Task description: Output each line exactly as written, from the first line of the records to the line bearing "common closed-form similarity", inclusive, while leaving every picture out.

Data records:
####################

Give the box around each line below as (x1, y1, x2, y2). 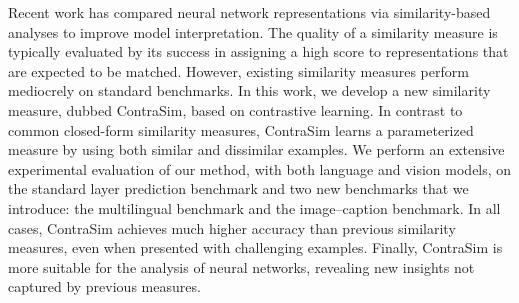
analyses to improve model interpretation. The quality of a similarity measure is (8, 21, 498, 42)
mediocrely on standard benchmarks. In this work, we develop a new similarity (8, 80, 491, 101)
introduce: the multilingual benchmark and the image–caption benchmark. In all (8, 197, 501, 218)
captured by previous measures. (8, 276, 201, 297)
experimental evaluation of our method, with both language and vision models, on (8, 158, 512, 179)
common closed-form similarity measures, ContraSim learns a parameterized (8, 119, 474, 140)
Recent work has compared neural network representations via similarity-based (8, 2, 491, 22)
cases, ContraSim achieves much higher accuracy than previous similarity (8, 217, 456, 238)

####################

Solved exercise:
Give the box around each line below as (x1, y1, x2, y2). 
analyses to improve model interpretation. The quality of a similarity measure is (8, 21, 498, 42)
mediocrely on standard benchmarks. In this work, we develop a new similarity (8, 80, 491, 101)
introduce: the multilingual benchmark and the image–caption benchmark. In all (8, 197, 501, 218)
captured by previous measures. (8, 276, 201, 297)
experimental evaluation of our method, with both language and vision models, on (8, 158, 512, 179)
common closed-form similarity measures, ContraSim learns a parameterized (8, 119, 474, 140)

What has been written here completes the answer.